A Test for Trump and His Rivals

A little more than six weeks before the Iowa caucuses, the race for the Republican presidential nomination looks like it’s over before it’s begun. But one question critical to the GOP’s chances next year is still open, and the primaries will help answer it: Can Republicans get out the vote?

Polls testify to Donald Trump’s popularity with the base. What they don’t show is whether he has the campaign organization to turn his lead on paper into an equally conclusive result when the ballots are counted. His rivals, chief among them Ron DeSantis and Nikki Haley, need two things to be true to have a shot at overcoming him.

First, the polls will have to be wrong about who actually shows up for the caucuses and primaries. It’s tricky enough to predict who votes in general elections. In primaries and caucuses the electorate is much smaller—and in open primaries, independents, and Democrats can cast ballots in the Republican contest.
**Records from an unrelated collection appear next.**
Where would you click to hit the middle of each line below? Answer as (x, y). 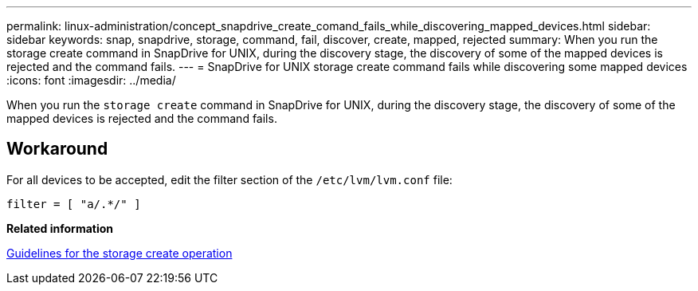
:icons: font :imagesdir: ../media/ (91, 80)
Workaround (57, 149)
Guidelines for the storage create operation (120, 253)
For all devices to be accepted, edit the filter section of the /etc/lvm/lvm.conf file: (229, 179)
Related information (60, 228)
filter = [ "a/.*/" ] (74, 204)
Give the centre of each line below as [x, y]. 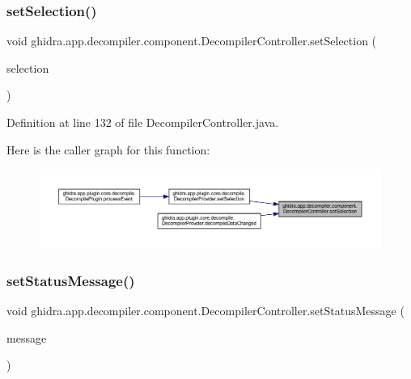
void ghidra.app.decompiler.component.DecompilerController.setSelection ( [192, 41]
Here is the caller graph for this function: [108, 149]
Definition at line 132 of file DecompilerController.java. [143, 122]
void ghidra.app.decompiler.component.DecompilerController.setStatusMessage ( [205, 310]
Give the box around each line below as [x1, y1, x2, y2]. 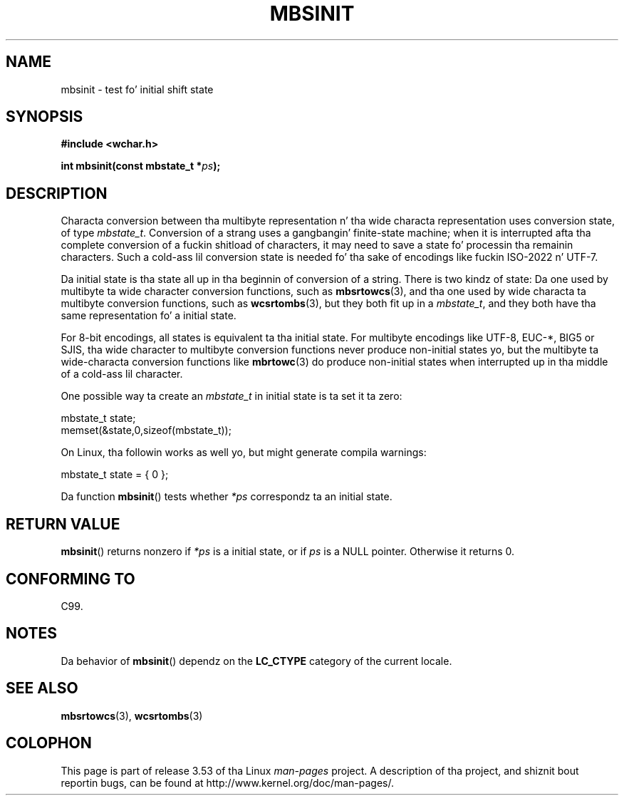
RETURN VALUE [6, 515, 120, 533]
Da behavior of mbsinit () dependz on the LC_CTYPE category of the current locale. [61, 654, 452, 667]
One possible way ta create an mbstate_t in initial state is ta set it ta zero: [61, 390, 402, 403]
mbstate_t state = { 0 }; [61, 468, 169, 481]
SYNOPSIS [6, 108, 83, 126]
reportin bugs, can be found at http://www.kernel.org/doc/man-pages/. [61, 776, 395, 789]
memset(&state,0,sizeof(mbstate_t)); [61, 424, 232, 437]
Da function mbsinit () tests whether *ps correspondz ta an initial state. [61, 490, 392, 503]
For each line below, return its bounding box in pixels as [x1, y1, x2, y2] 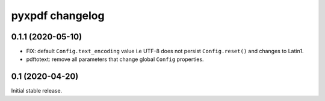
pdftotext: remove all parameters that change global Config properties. [26, 56, 204, 63]
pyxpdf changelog [11, 9, 105, 22]
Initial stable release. [11, 87, 63, 94]
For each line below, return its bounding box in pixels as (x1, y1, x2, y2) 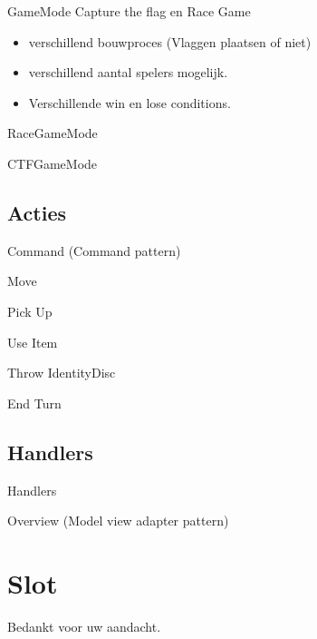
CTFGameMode (7, 153, 98, 172)
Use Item (7, 332, 58, 351)
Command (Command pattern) (7, 241, 181, 260)
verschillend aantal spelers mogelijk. (28, 63, 228, 82)
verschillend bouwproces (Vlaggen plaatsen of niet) (28, 32, 312, 51)
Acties (7, 198, 66, 226)
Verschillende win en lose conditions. (28, 93, 231, 112)
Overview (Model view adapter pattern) (7, 511, 229, 530)
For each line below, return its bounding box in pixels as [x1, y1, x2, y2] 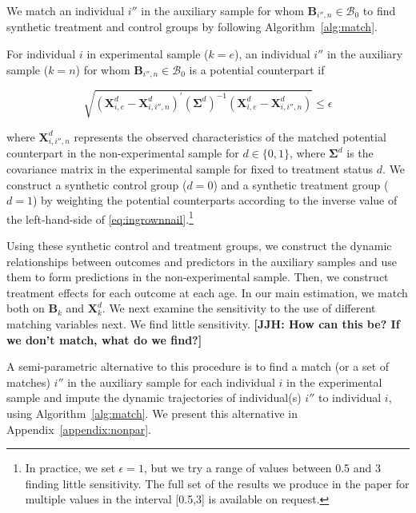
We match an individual [6, 2, 125, 18]
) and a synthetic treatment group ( [213, 176, 389, 193]
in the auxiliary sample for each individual [67, 373, 275, 390]
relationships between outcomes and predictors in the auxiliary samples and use [6, 253, 397, 269]
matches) [6, 373, 50, 390]
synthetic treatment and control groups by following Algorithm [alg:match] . [6, 18, 378, 35]
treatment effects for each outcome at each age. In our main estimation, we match [6, 284, 408, 300]
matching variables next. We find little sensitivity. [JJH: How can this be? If [6, 315, 400, 332]
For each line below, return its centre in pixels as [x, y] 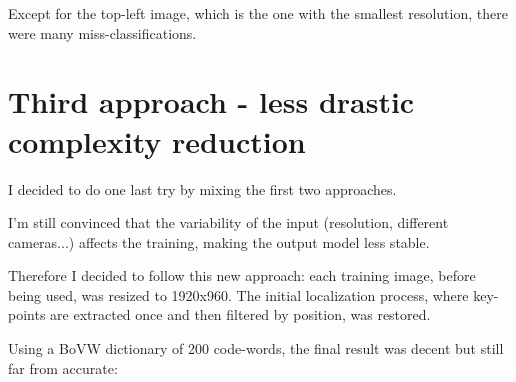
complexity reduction [157, 140]
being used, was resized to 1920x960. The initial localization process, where [238, 294]
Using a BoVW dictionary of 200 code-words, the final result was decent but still [256, 348]
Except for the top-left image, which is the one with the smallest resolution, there [258, 13]
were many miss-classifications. [102, 32]
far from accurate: [63, 367]
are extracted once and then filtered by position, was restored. [240, 314]
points [27, 314]
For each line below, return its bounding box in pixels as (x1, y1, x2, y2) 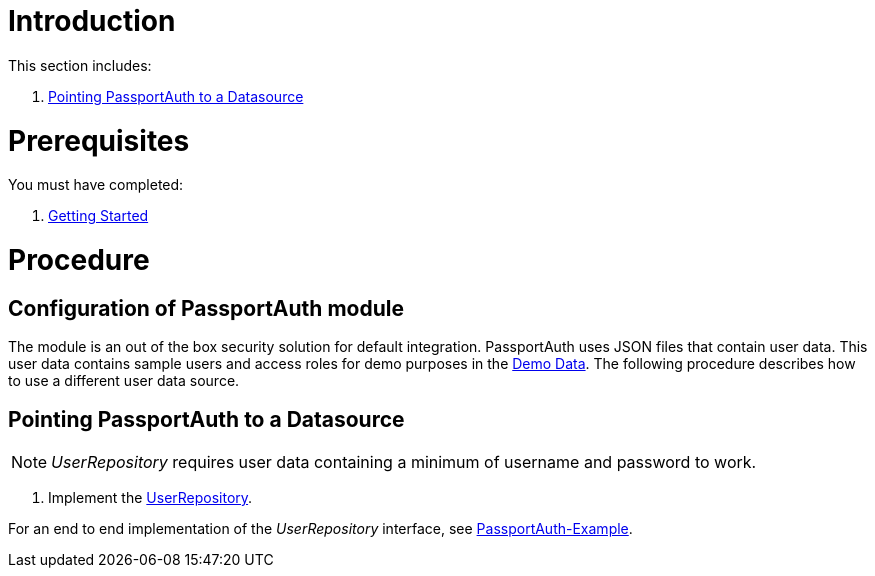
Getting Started (48, 207, 149, 225)
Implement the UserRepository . (48, 489, 253, 507)
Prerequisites (8, 123, 190, 158)
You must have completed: (8, 176, 184, 194)
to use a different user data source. (8, 372, 240, 390)
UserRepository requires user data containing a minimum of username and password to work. (51, 452, 757, 473)
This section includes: (8, 56, 152, 74)
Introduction (8, 4, 176, 38)

In 2016, Trump was often the beneficiary of crossover voting in primaries, while caucuses—where only the most ideologically orthodox conservative Republicans tend to vote—rewarded candidates like Ted Cruz, who beat Trump in Iowa that year. DeSantis has pitched his campaign to conservatives, both those who like Trump but question his electability or performance as president and those who think Trump was insufficiently principled. The Florida governor’s strategy rests on the hope that voters will be more ideological than pollsters expect. Haley, on the other hand, stands to benefit if the primary electorate is less Republican and ideologically conservative; she does well with independents and has crossover appeal with Democrats.
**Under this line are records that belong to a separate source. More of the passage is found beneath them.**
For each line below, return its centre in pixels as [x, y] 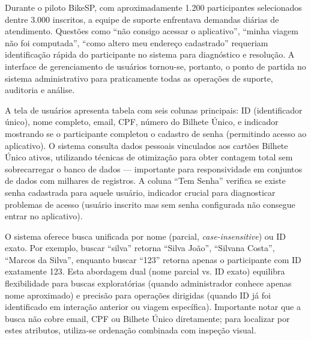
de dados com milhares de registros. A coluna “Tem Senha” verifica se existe [145, 181]
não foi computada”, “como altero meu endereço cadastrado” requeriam [137, 42]
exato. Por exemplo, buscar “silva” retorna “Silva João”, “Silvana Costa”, [140, 248]
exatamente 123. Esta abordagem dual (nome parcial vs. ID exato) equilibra [145, 271]
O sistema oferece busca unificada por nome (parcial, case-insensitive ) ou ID [145, 236]
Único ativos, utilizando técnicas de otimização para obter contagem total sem [149, 157]
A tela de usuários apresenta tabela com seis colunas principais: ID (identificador [154, 110]
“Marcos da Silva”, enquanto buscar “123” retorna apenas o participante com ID [153, 259]
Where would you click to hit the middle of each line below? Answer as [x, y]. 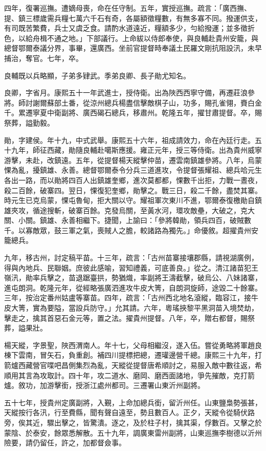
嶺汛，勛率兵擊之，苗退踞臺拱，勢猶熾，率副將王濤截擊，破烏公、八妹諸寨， [133, 278]
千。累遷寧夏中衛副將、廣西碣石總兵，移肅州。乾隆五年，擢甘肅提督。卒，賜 [133, 112]
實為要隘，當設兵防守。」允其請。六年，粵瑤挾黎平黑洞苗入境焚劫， [145, 308]
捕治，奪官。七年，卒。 [43, 58]
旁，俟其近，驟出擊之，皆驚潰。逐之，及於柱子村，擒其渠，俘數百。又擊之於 [133, 422]
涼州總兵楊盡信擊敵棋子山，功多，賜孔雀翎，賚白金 [176, 102]
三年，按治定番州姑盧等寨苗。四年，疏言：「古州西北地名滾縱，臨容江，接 [128, 298]
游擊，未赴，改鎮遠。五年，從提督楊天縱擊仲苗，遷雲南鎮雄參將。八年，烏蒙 [133, 160]
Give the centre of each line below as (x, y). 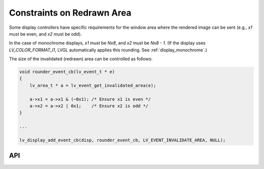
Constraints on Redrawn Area (70, 13)
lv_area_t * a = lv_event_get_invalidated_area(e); (93, 85)
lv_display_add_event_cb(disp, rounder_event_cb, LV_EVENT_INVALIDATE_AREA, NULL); (122, 140)
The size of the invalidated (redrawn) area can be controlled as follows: (81, 59)
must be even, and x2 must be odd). (45, 34)
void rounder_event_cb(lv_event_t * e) (67, 72)
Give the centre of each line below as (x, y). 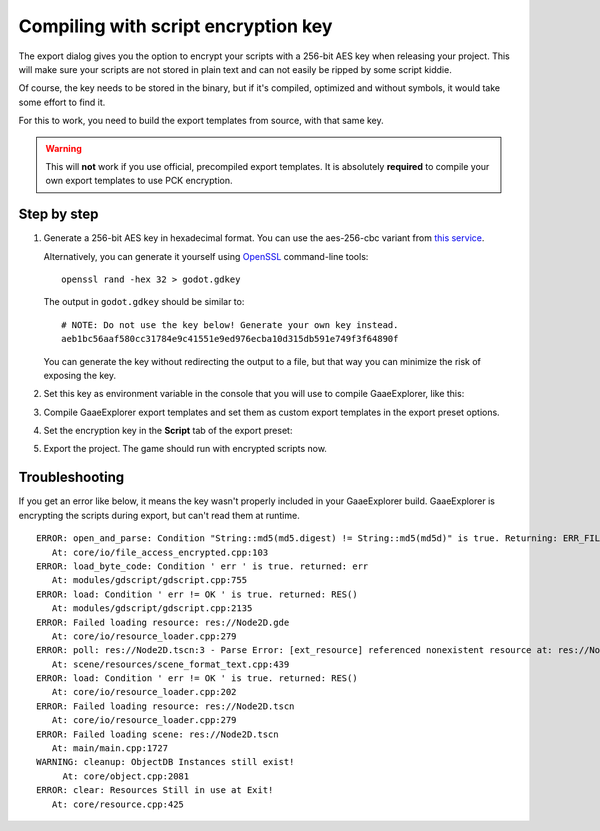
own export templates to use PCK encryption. (139, 181)
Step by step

The second thing Trump’s rivals need to be true involves skill, not luck: They need their voter mobilization operations to be better than his. If the electorate doesn’t reflect the mix of voters that pollsters assume; if some Trump supporters, overconfident of victory, don’t show up; and if his campaign doesn’t work to make sure its turnout matches or exceeds his lead in the polls, the outcome will be an upset win for a rival or a dispiriting victory for Trump.

The latter would be a grave warning about GOP readiness for next November.

This primary season will probably not be a long one, however. For DeSantis, everything depends on Iowa; if he can’t beat Trump, he must at least finish closer to Trump than to Haley, to give him momentum going into New Hampshire. The Florida governor ranks a dismal fourth in recent New Hampshire polls, trailing Trump, Haley, and also Chris Christie. If he places fourth, or even third, in the Granite State primary on Jan. 23, DeSantis’ campaign will be sunk, since the next major battle, on Feb. 24, is on Haley’s home turf in South Carolina.

Haley has more leeway; if she avoids embarrassment in Iowa, she can look forward to ascending prospects in New Hampshire and then South Carolina. But after that?

Haley’s profile—hawkish on foreign policy, critical of government spending, circumspect about abortion and attractive to independents—is reminiscent of John McCain’s. The late Arizona Republican won the nomination in 2008, but today’s party is very different from that of 15 years ago, and even in 2000 Republicans preferred George W. Bush to McCain.

On the issues, it’s hard to imagine DeSantis voters opting for Haley over Trump as their second choice—unless, in the end, Trump himself is the issue.

Trump has declined to have his mettle tested by taking part in the GOP candidate debates, which has kept him above the fray but has done nothing to reassure Republicans with doubts about his electability. DeSantis, as Trump’s top rival early on, only lost ground by appearing alongside lesser challengers, even as his presence drew more eyes to the spectacle. Now DeSantis is set to debate the Democratic governor of California, Gavin Newsom, on Nov. 30—but less than a week later he will again be just one contender among many at the Dec. 6 GOP debate in Tuscaloosa.

Haley, meanwhile, must wonder when Christie will give up the ghost. He polls in double-digits in New Hampshire, but whatever Haley stands to gain from the possibility that Christie will humiliate DeSantis there, she loses by the fact that Christie’s support clearly comes at the expense of her own.

The path to the nomination for anyone other than Trump is exceedingly narrow.

Yet if Trump is annoyed that he has to fight for the nomination at all, and others are dismayed that voters won’t give them a chance, Republicans are still better off than the Democrats. The GOP will test Trump before it nominates him again—but no one dares test Joe Biden, because Democrats know he would fail.